PCG was bankrupt in the fall of 1986. In February of 1990, Dr. Willick contacted the respondent and asked him to account for the $50,000. The respondent told Dr. Willick that he had disbursed the funds as directed by Psomiadis. Dr. Willick brought an action in New Jersey against respondent and others to recover sums lost in real estate transactions, including the $50,000 here involved. In March of 1992, plaintiffs were granted summary judgment with respect to the $50,000 against some of the defendants, not including respondent. In February of 1994, after some restitution, the action was dismissed against all defendants, including the respondent.

After conclusion of the hearings, the Panel determined that respondent had commingled funds in violation of Code of Professional Responsibility DR 9-102 (A) (22 NYCRR 1200.46) with regard to the Willick checks. The Panel stated that upon receiving the Willick checks, respondent was in possession of funds belonging to another, which possession was incident to his practice of law. He was thus a fiduciary. The fiduciary funds should have been kept separately. The Panel found the facts to be "quite atypical”, but held that this did not excuse the respondent from his obligation to treat as trust funds those which were payable to his trust account. It was found that he was obligated to inquire concerning the way the checks were drawn, and that it was insufficient for him to accept assurance that "this is the way it’s done in New Jersey.” There was no justification for his having relied upon Psomiadis’ statements and not inquiring of Dr. Willick.

On the issue of sanction, the Committee took into account the respondent’s 35-year unblemished record as an attorney and found that he had no venal intent. The Committee did find, however, that the respondent was "utterly ignorant of his ethical and professional responsibilities in a critical area.” A three-month suspension was recommended.

By petition dated May 16, 1995, the Departmental Disciplinary Committee seeks an order confirming the findings and *178conclusions of the Hearing Panel and asks that the Court impose any sanction it deems just and equitable, not less than the three-month suspension recommended.

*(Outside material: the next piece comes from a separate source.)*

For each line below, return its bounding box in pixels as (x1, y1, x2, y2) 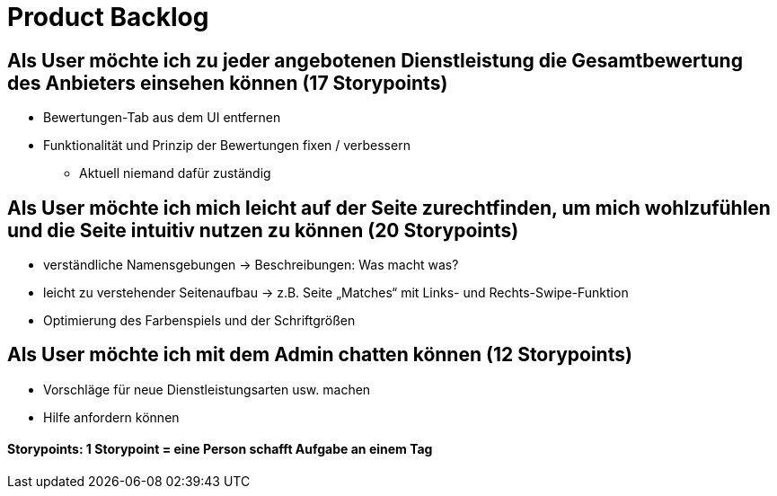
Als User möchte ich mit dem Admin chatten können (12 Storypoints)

The respondent was negligent, if not reckless, in the way the Willick checks were handled. There is ample evidence in the record to support the Hearing Panel’s findings that respondent committed disciplinary violations. The manner in which the checks were drawn made it absolutely plain that they were to be deposited only in a trust account. There was no justification for accepting Psomiadis’ conflicting instructions and for not contacting Dr. Willick concerning them.

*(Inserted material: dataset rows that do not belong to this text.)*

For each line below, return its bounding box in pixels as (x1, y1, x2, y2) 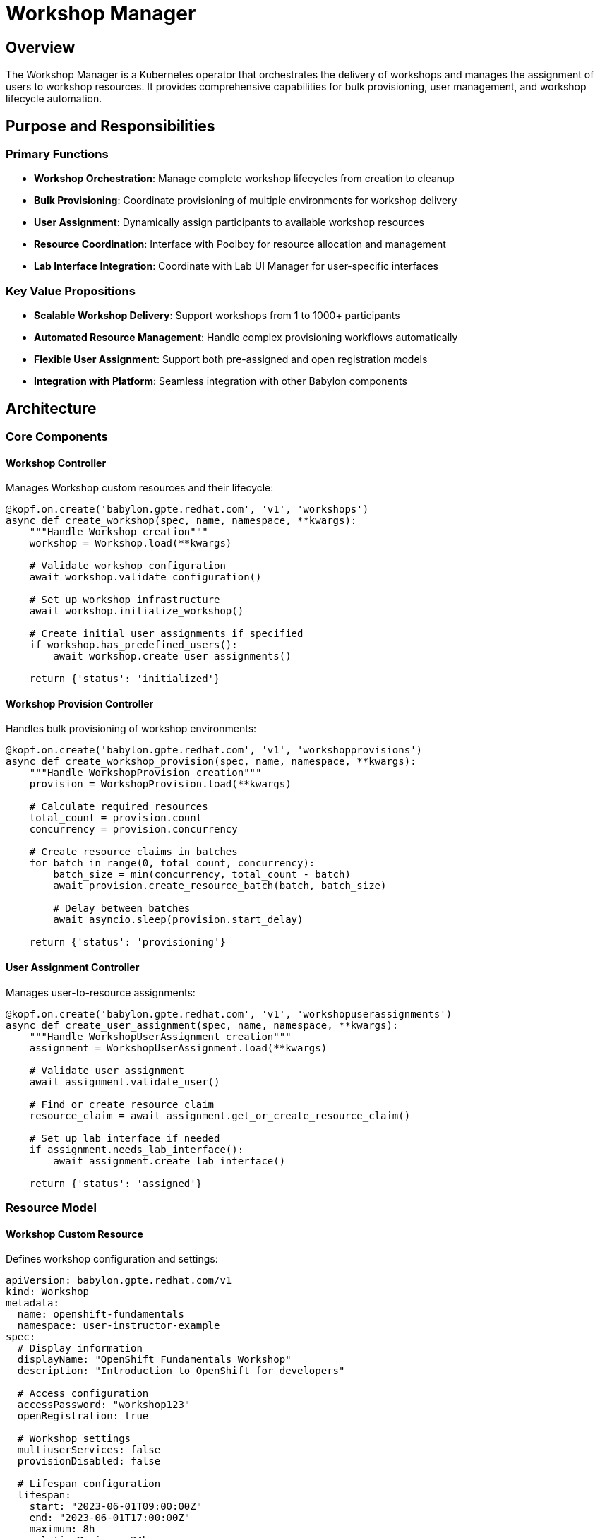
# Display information (17, 1342, 143, 1354)
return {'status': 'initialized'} (29, 673, 220, 685)
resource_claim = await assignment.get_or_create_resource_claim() (29, 1109, 411, 1121)
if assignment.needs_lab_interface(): (29, 1143, 244, 1155)
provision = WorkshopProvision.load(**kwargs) (29, 778, 292, 790)
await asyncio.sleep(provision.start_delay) (53, 914, 304, 926)
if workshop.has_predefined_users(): (29, 639, 238, 651)
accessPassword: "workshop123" (17, 1399, 191, 1411)

On the issue of sanction, this Court has consistently held that where attorneys misappropriated client or third-party funds without intending to deprive anyone of them permanently, suspension is an appropriate sanction. (See, Matter of Anderson, 168 AD2d 59; Matter of Altomerianos, 160 AD2d 96; Matter of Altschuler, 139 AD2d 311.)

In imposing sanction in this case, we consider several mitigating factors. The respondent has an otherwise unblemished disciplinary record in 35 years of practice. The violation occurred as the result of negligence, not willfulness. The respondent did not personally profit from the violation in any way. There was evidence in the record of good works performed by the respondent.

Accordingly, the petition of the Departmental Disciplinary Committee is granted; the Hearing Panel’s findings of fact and conclusions of law are confirmed; its recommended sanction is disaffirmed; the respondent’s cross motion is denied; and the respondent is suspended from the practice of law for a period of six months, effective 30 days after the date of this order; and the respondent is directed to sit for the Multi-state Professional Responsibilities Examination given next after the entry of this order and to supply evidence of a passing grade before this suspension may be lifted.

Sullivan, J. P., Rosenberger, Ross, Asch and Tom, JJ., concur.

Petition granted, the Hearing Panel’s findings of fact and conclusions of law confirmed, the Panel’s recommendation as to sanction disaffirmed, the cross motion denied and respondent suspended as an attorney and counselor-at-law in the State of New York for a period of six months, effective January 2, 1996, and until the further order of this Court.